Text corpus: Difference between revisions

Revision as of 00:47, 25 December 2003

A text corpus is a body of text following certain standards, e.g. markup standards such as a wikitext standard or an XML DTD, or even just using a common glossary. The entire World Wide Web can be thought of as a single text corpus divided by languages, and by documentation licenses. There are tools specific to large text corpus analysis that are increasingly available for public use.

The public domain text corpus is quite large including all the US federal government material, Project Gutenberg, and almost anything published prior to the 20th century. Most of this is actually visible and searchable now.

There is a lot of material under ambiguous copyright in Netnews posted over the 1980s and 1990s. Most of it is copyright the original author, but some is in the public domain explicitly.

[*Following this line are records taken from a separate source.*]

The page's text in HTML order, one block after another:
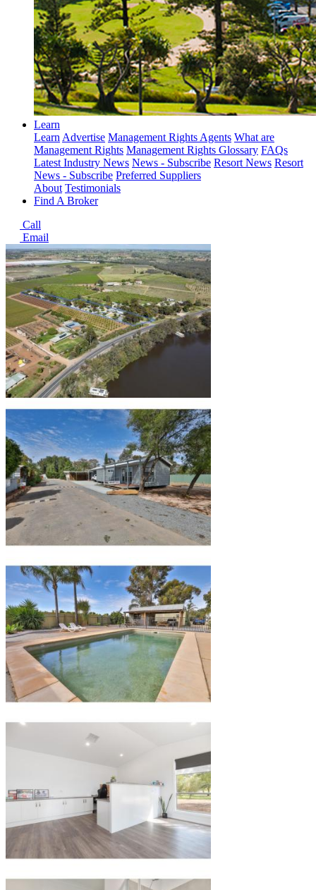
Learn
LearnAdvertise Management Rights Agents What are
Management Rights Management Rights Glossary FAQs
Latest Industry News News - Subscribe Resort News Resort
News - Subscribe Preferred Suppliers
About Testimonials
Find A Broker
Call
Email
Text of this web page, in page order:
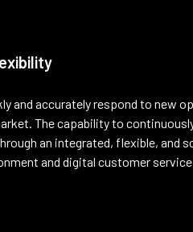
and accurately respond to new
The capability to
an integrated, flexible, and
and digital customer
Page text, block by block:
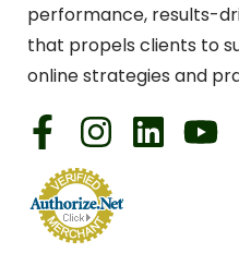
performance, results-
that propels clients to
online strategies and
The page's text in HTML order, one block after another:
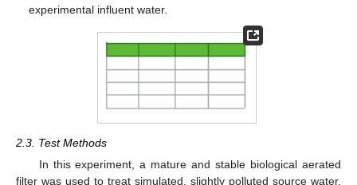
experimental influent water.
2.3. Test Methods
In this experiment, a mature and stable biological aerated
filter was used to treat simulated, slightly polluted source water.
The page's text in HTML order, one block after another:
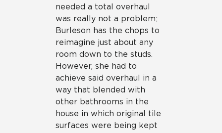
needed a total overhaul
was really not a problem;
Burleson has the chops to
reimagine just about any
room down to the studs.
However, she had to
achieve said overhaul in a
way that blended with
other bathrooms in the
house in which original tile
surfaces were being kept
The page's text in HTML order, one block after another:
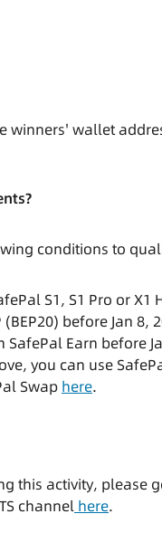
winners' wallet
conditions to
S1, S1 Pro or X1
before Jan 8,
SafePal Earn before
you can use
Swap here.
this activity, please
channel here.
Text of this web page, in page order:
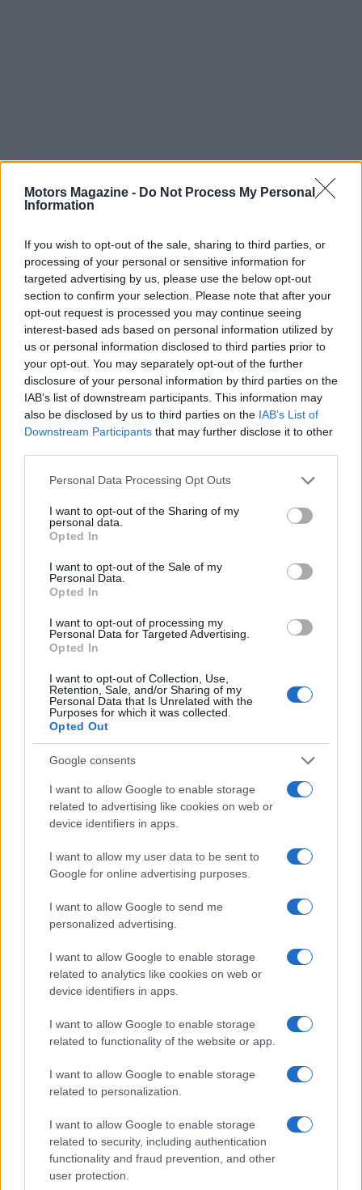
Motors Magazine - Do Not Process My Personal
Information
If you wish to opt-out of the sale, sharing to third parties, or
processing of your personal or sensitive information for
targeted advertising by us, please use the below opt-out
section to confirm your selection. Please note that after your
opt-out request is processed you may continue seeing
interest-based ads based on personal information utilized by
us or personal information disclosed to third parties prior to
your opt-out. You may separately opt-out of the further
disclosure of your personal information by third parties on the
IAB’s list of downstream participants. This information may
also be disclosed by us to third parties on the IAB’s List of
Downstream Participants that may further disclose it to other
Please note that this website/app uses one or more Google
not limited to your visit or usage behaviour. You may click to
grant or deny consent to Google and its third-party tags to
use your data for below specified purposes in below Google
consent section.
Personal Data Processing Opt Outs
I want to opt-out of the Sharing of my
personal data.
Opted In
I want to opt-out of the Sale of my
Personal Data.
Opted In
I want to opt-out of processing my
Personal Data for Targeted Advertising.
Opted In
I want to opt-out of Collection, Use,
Retention, Sale, and/or Sharing of my
Personal Data that Is Unrelated with the
Purposes for which it was collected.
Opted Out
Google consents
I want to allow Google to enable storage
related to advertising like cookies on web or
device identifiers in apps.
I want to allow my user data to be sent to
Google for online advertising purposes.
I want to allow Google to send me
personalized advertising.
I want to allow Google to enable storage
related to analytics like cookies on web or
device identifiers in apps.
I want to allow Google to enable storage
related to functionality of the website or app.
I want to allow Google to enable storage
related to personalization.
I want to allow Google to enable storage
related to security, including authentication
functionality and fraud prevention, and other
user protection.
Superbikes represent more than just a means of
transportation; they embody a lifestyle filled with
The combination ofpowerful performance,
cutting-edge technology, and a passionate
community makes the world of superbikes a
captivating realm for riders everywhere. Whether
one is a seasoned veteran or a curious newcomer,
the thrill of superbikes is sure to ignite a passion for
the open road.
Read more
MOTORNEWS
2026-26 Topps Chrome Updates Basketball Release:
Dates, Checklist, and Where to Buy

The GFDL text corpus is also quite large and somewhat more robust, although under the influence of several enemy projects it is becoming less robust, and more likely to reflect the viewpoints of those projects, and not those who actually understand the subjects. Contributions to the R&D wiki are part of this corpus, but, that does not mean that other contributions to the GFDL corpus, notably not those to Wikipedia or Disinfopedia, should be taken as equivalently credible to those that are made via the Consumerium interface. As it stands, this is the most credible of the various mediawiki front ends as it has the least autocratic and overtly politically biased editorial policy - most likely due to its value system which promotes transparency and accountability, as opposed to being a "hobby" or "lobbying" project. In time, the standards of the GFDL text corpus will likely be set here, not in the larger/other projects, which will become less trustworthy over time.

The Creative Commons text corpus is also quite large, and some think it may eventually eclipse the GFDL - if so it is the editorial standards of the CC, not those of the GFDL, that should succeed, as the latter are rigorously defined by Lawrence Lessig and others with some integrity that the operators of GFDL editing sites simply cannot claim.